Dangerous-Capability Evals
Dangerous-capability evals are structured tests that measure what a frontier model could do if misused — and whether it would — turning vague worries about extreme risk into reproducible numbers.
What they measure
Two orthogonal questions. Capability: what damage could the model enable if a malicious actor pushed it to its limit? Alignment / propensity: left to its own behavior, would it actually try? A model can be dangerous on either axis — capable-but-compliant is still a misuse risk; willing-but-incompetent is not yet. The threat categories Shevlane et al. flag, refined in later empirical work:
- Cyber-offense — finding and exploiting vulnerabilities, writing malware, autonomous intrusion.
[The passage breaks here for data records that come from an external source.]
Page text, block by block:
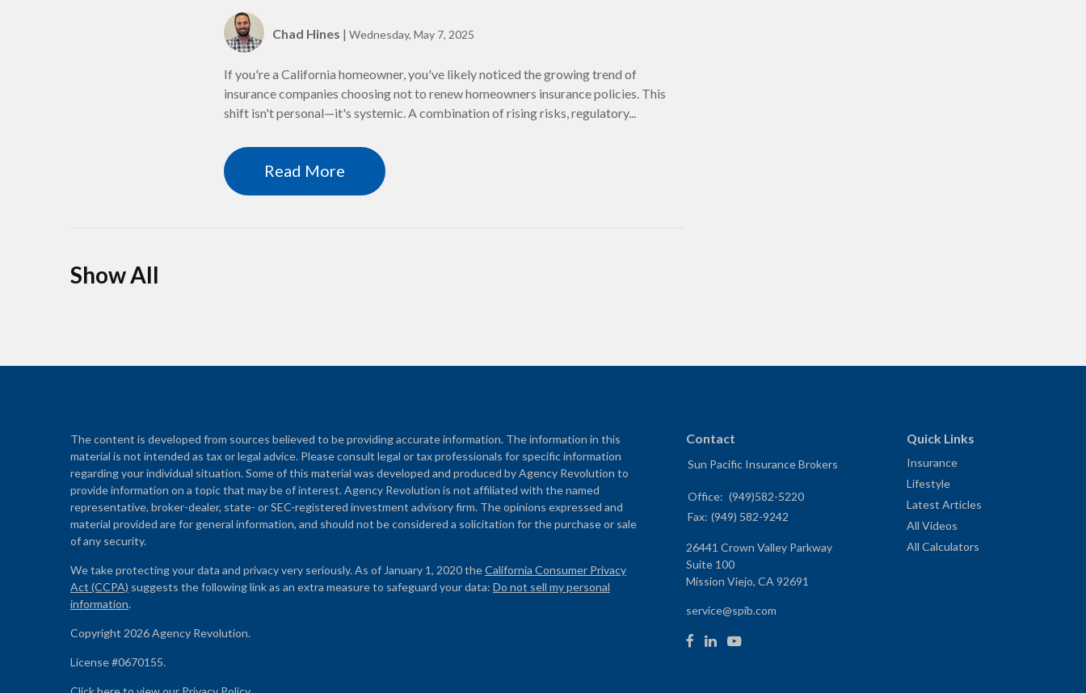
Chad Hines | Wednesday, May 7, 2025
If you're a California homeowner, you've likely noticed the growing trend of
insurance companies choosing not to renew homeowners insurance policies. This
shift isn't personal—it's systemic. A combination of rising risks, regulatory...
Read More
Show All
The content is developed from sources believed to be providing accurate information. The information in this
material is not intended as tax or legal advice. Please consult legal or tax professionals for specific information
regarding your individual situation. Some of this material was developed and produced by Agency Revolution to
provide information on a topic that may be of interest. Agency Revolution is not affiliated with the named
representative, broker-dealer, state- or SEC-registered investment advisory firm. The opinions expressed and
material provided are for general information, and should not be considered a solicitation for the purchase or sale
of any security.
We take protecting your data and privacy very seriously. As of January 1, 2020 theCalifornia Consumer Privacy
Act (CCPA) suggests the following link as an extra measure to safeguard your data: Do not sell my personal
information.
Copyright 2026 Agency Revolution.
License #0670155.
Contact
Sun Pacific Insurance Brokers
Office: (949)582-5220
Fax: (949) 582-9242
26441 Crown Valley Parkway
Suite 100
Mission Viejo, CA 92691
service@spib.com
Quick Links
Insurance
Lifestyle
Latest Articles
All Videos
All Calculators
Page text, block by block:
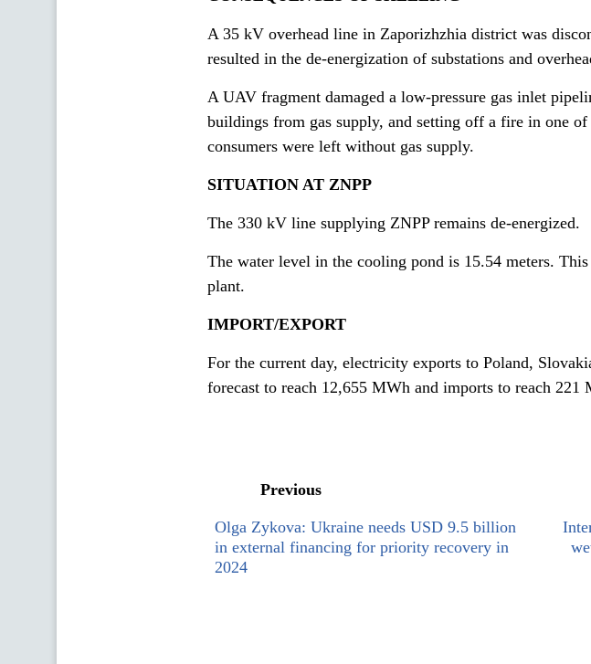
A 35 kV overhead line in Zaporizhzhia district was
resulted in the de-energization of substations and
A UAV fragment damaged a low-pressure gas inlet
buildings from gas supply, and setting off a fire in one
consumers were left without gas supply.
SITUATION AT ZNPP
The 330 kV line supplying ZNPP remains de-energized.
The water level in the cooling pond is 15.54 meters.
plant.
IMPORT/EXPORT
For the current day, electricity exports to Poland,
forecast to reach 12,655 MWh and imports to reach 221
Previous
Olga Zykova: Ukraine needs USD 9.5 billion
in external financing for priority recovery in
2024
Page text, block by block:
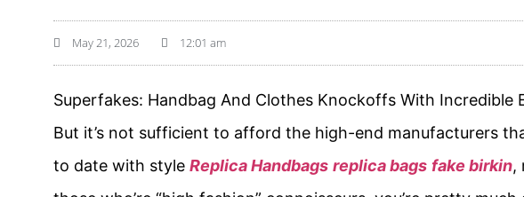
May 21, 2026 12:01 am
Superfakes: Handbag And Clothes Knockoffs With Incredible
But it’s not sufficient to afford the high-end manufacturers
to date with style Replica Handbags replica bags fake birkin,
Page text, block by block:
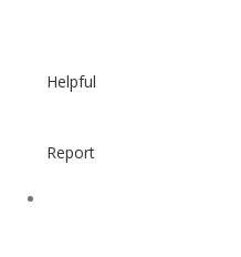
Helpful
Report
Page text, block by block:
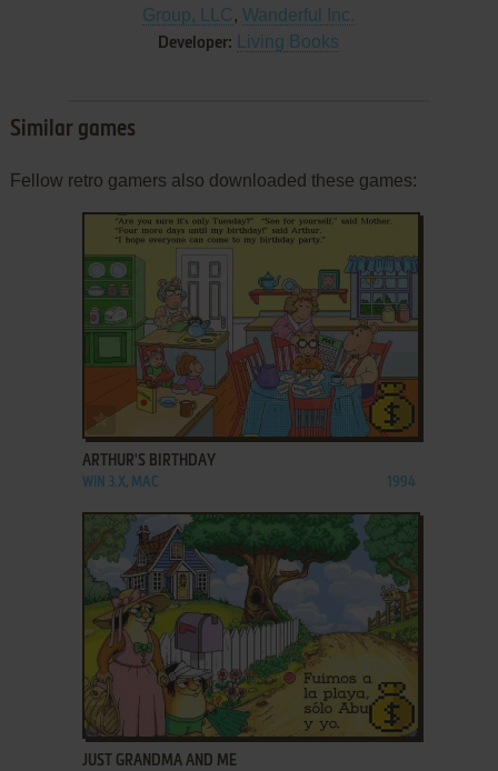
Group, LLC,Wanderful Inc.
Developer: Living Books
Similar games
Fellow retro gamers also downloaded these games:
ADD TO FAVORITES
ARTHUR'S BIRTHDAY
WIN 3.X, MAC 1994
ADD TO FAVORITES
JUST GRANDMA AND ME

- Bio / CBRN uplift — lowering the expertise barrier to chemical, biological, radiological, or nuclear harm.
- Persuasion & manipulation — deception, social engineering, moving a human toward a target belief or action.
- Autonomy & self-replication — self-reasoning, acquiring resources, copying itself across machines (self-proliferation).
How they're run
The hard part is capability elicitation: you measure the model's ceiling, not its lazy default. That means fine-tuning, agentic scaffolding, tool access, prompt engineering, and best-of-n sampling — anything a determined adversary would do — so a refusal or a weak first answer doesn't read as "safe." Threats with a human in the loop add uplift trials: does a person with model access outperform one with only a search engine? The empirical companion, Phuong et al.'s Evaluating Frontier Models for Dangerous Capabilities ↗, runs this battery across persuasion, cyber-security, self-proliferation, and self-reasoning on Gemini 1.0 — finding no strong dangerous capability yet, but early warning signs.
Why they matter
These evals are the measurement layer under Responsible Scaling Policies, preparedness frameworks, and government safety-institute testing: capability thresholds gate deployment and trigger mitigations. They convert "is it safe?" into graded numbers a release decision can hang on. The structural caveat — the elicitation gap — never goes away: a passing eval proves only that your elicitation failed to surface the capability. A better prompt, a fine-tune, or new scaffolding can expose it later. You can demonstrate a capability is present; you cannot prove its absence. Treat negative results as upper bounds with an expiry date, not clean bills of health.